Das Essen müssen wir dann auch notgedrungen im Zelt einnehmen.
Der nächste Morgen bringt genug Wind um die Midges zu
vertreiben,
er produziert aber auch eine ansehnliche Welle. Da wir die Welle von
schräg
achtern haben und es in Aussicht steht einen Großteil der Strecke
in Lee zu fahren, machen wir uns trotz anfänglicher Bedenken auf
den
Weg. Bei
dieser Welle lassen sich die Skegboote nur schwer auf Kurs halten. Als
ein vorgelagerter Fels vor uns auftaucht, müssen wir uns
entscheiden,
ob wir zwischen Fels und
Steilküste
hindurch oder außen herum fahren. Ich wage mich als erster in die
Durchfahrt und muss feststellen, dass das Wasser hier sehr flach ist.
Schon
bauen sich die Wellen, die von hinten auflaufen auf, doch zum
Glück
brechen sie sich nicht. Ich kämpfe um die Kontrolle über das
Boot zu behalten und komme sicher durch die Enge. Ich drehe mich um und
will den anderen signalisieren außen herum zu fahren, sehe aber
die
Ersten schon in die Durchfahrt paddeln. Glücklicherweise kommen
alle
von uns durch ohne mit dem schottischen Fels Bekanntschaft zu machen.
Endlich
in Lee angekommen zeigt sich leider dass die zerklüftete
Küste
hier starke Fallböen erzeugt.

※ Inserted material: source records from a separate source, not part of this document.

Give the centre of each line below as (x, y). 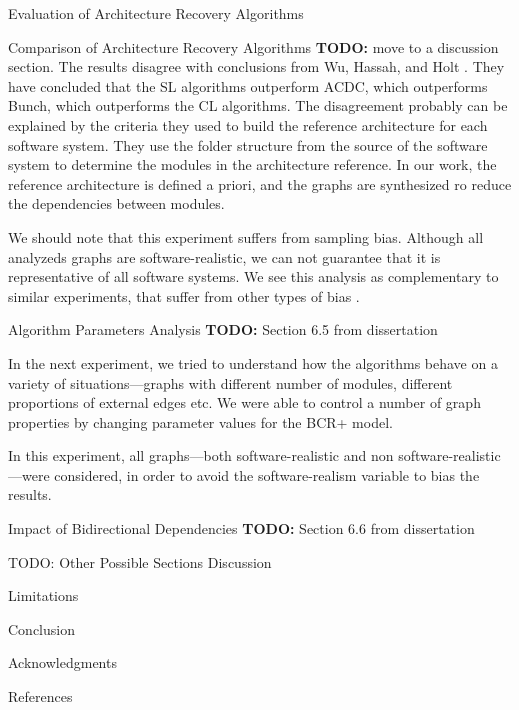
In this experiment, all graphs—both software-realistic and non (201, 455)
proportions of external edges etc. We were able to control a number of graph (244, 402)
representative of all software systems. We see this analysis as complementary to (253, 276)
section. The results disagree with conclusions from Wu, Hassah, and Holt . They (256, 66)
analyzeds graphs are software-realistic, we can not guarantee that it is (224, 256)
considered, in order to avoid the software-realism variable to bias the (267, 474)
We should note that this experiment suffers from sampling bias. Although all (246, 236)
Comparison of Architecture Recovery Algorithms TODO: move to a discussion (253, 46)
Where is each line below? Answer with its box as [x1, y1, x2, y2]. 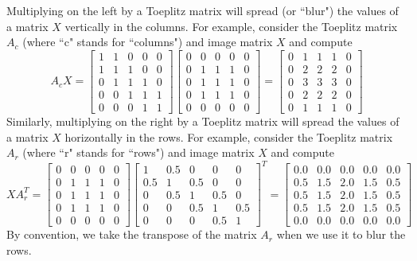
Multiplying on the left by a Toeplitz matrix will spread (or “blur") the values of [6, 2, 399, 18]
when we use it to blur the [276, 226, 406, 243]
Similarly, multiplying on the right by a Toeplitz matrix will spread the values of [6, 112, 399, 129]
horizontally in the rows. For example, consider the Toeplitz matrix [64, 128, 393, 145]
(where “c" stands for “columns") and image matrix [22, 33, 273, 50]
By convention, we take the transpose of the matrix [6, 226, 257, 243]
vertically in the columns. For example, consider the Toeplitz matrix [64, 18, 398, 34]
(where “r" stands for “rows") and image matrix [22, 144, 255, 161]
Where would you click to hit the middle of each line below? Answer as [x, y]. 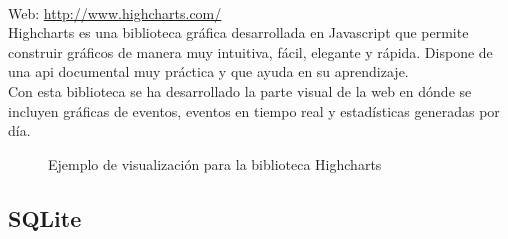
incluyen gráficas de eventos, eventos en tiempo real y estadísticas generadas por [254, 110]
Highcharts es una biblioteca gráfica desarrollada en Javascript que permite [238, 32]
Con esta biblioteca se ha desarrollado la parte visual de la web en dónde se [240, 90]
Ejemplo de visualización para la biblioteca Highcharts [215, 163]
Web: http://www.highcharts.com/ [115, 12]
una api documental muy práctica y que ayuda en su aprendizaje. [208, 71]
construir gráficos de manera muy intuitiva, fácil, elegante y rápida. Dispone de [250, 51]
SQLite [45, 217]
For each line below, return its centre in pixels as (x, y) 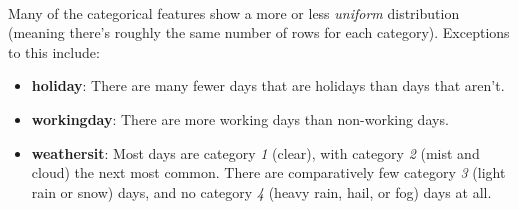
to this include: (54, 51)
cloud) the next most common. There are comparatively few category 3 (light (268, 172)
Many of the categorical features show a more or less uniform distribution (234, 12)
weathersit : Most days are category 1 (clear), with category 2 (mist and (255, 152)
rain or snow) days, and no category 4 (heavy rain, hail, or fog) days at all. (261, 191)
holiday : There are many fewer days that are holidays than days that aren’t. (268, 85)
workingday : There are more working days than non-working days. (240, 118)
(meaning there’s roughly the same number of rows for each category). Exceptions (259, 32)

Bei 8 Beauforts von vorne stehen wir
auf der Stelle. Nach geraumer Zeit ohne Fortschrittholen wir die
Schleppleinen
raus um doch noch weiter zu kommen. Als wir den nächsten Strand
erreichen
an dem ein Ausstieg möglich ist sind wir alle völlig
erschöpft.
Wir ziehen die Boote auf den Strand und ruhen uns im Windschatten
einiger
Felsen aus. Als wir uns umsehen bemerken wir dass wir auf einer
riesigen
Kuhweide angelandet sind. Weiter oben in den Dünen erhebt sich ein
alter Bauernhof. Scheren Herzens machen wir uns mit den schwerbeladenen
Kajaks auf den Weg durch die Dünen. Am Straßenrand schlagen
wir dann unser Lager auf. Ein wahrer Glücksfall sind die zwei
Angler
die wir treffen, denn sie überlassen uns ohne zu zögern 5 l
Trinkwasser.
So können wir unsere eigenen Vorräte schonen.

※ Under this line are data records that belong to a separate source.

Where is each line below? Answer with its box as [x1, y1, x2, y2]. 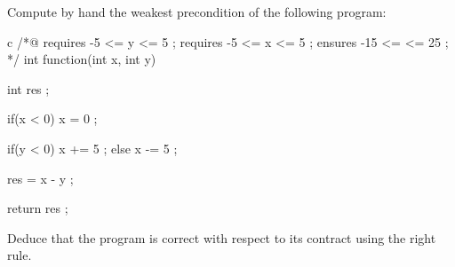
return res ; [7, 199, 68, 217]
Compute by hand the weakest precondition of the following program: [7, 3, 387, 20]
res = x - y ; [7, 169, 74, 187]
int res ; [7, 79, 50, 98]
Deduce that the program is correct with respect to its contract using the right [7, 228, 436, 247]
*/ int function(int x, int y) [7, 50, 156, 68]
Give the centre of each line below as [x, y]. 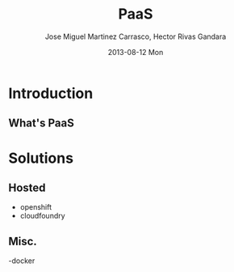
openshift [36, 207]
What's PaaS [41, 123]
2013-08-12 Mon [136, 52]
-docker [22, 261]
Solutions [41, 158]
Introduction [51, 93]
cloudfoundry [43, 216]
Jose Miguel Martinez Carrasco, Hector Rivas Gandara [136, 36]
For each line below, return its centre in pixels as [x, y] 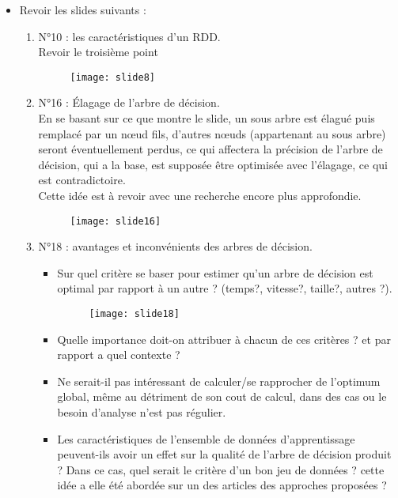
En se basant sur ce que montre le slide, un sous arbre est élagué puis [207, 118]
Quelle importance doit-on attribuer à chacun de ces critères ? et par [224, 339]
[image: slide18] [134, 314]
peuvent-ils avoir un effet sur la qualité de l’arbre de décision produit [224, 454]
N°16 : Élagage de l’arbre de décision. [129, 102]
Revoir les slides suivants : [83, 9]
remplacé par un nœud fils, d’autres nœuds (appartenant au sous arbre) [212, 133]
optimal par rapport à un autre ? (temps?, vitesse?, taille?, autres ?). [225, 288]
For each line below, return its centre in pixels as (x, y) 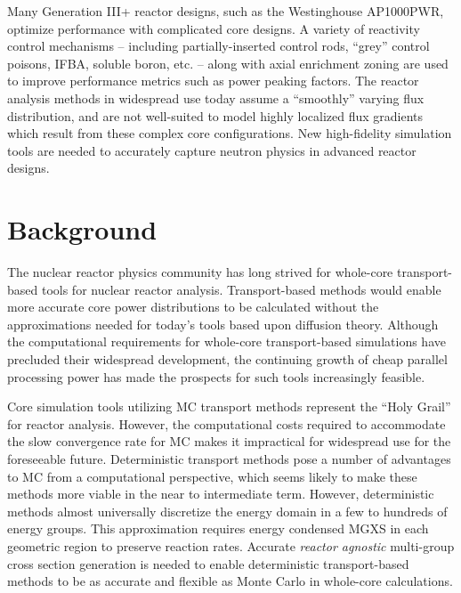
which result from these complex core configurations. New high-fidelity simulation (230, 133)
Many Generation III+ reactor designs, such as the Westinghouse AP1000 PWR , (226, 11)
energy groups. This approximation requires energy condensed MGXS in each (218, 528)
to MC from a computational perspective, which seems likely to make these (212, 476)
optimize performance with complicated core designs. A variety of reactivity (214, 28)
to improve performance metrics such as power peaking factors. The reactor (213, 81)
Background (82, 229)
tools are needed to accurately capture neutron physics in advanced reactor (212, 150)
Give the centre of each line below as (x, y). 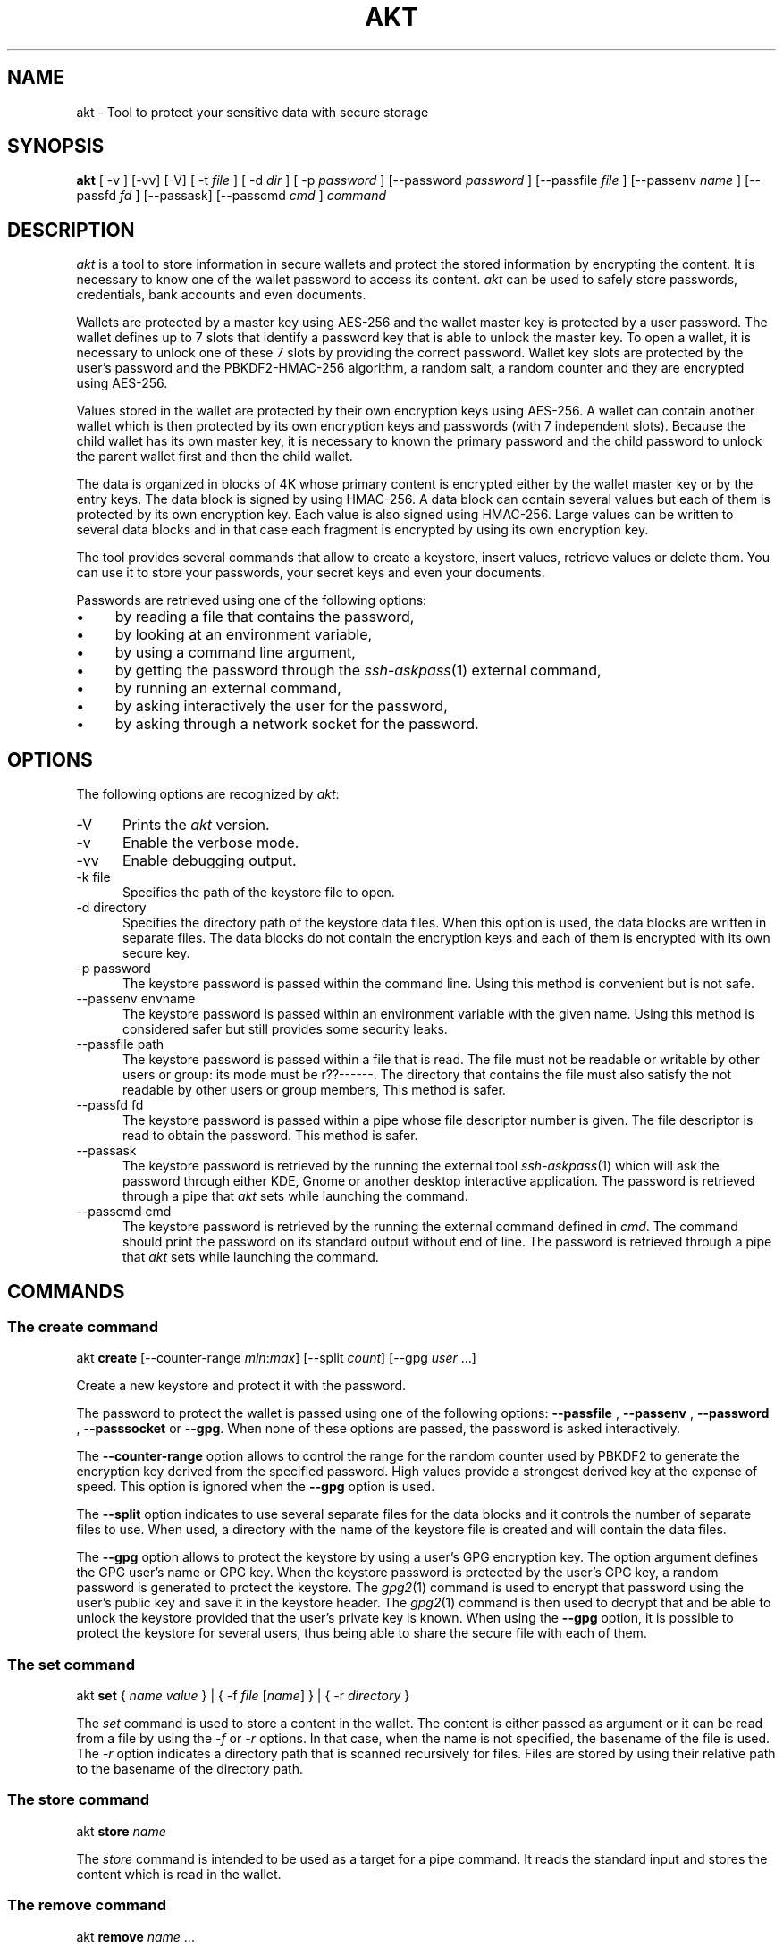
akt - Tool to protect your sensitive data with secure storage (253, 112)
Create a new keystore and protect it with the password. (241, 1386)
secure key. (156, 953)
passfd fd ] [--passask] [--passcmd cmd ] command (232, 196)
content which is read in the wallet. (179, 1874)
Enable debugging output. (209, 861)
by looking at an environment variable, (244, 635)
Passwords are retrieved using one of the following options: (252, 600)

Am nächsten Tag zeichnet sich immer noch keine Wetterbesserung ab und so beschließen wir die Reise hier abzubrechen. Volker und Tanja trampen zurück nach Port Askaig um unsere Autos zu holen, die noch auf dem Festland stehen. Als wir auf dem Weg zurück zum Festland einen Blick aus dem Fenster werfen sind immer noch Wellen von 2-3 m Höhe zu sehen die auf den Strand rollen. Tröstlich ist nur, dass noch eineinhalb Wochen Sightseeing und Wandern vor uns liegen.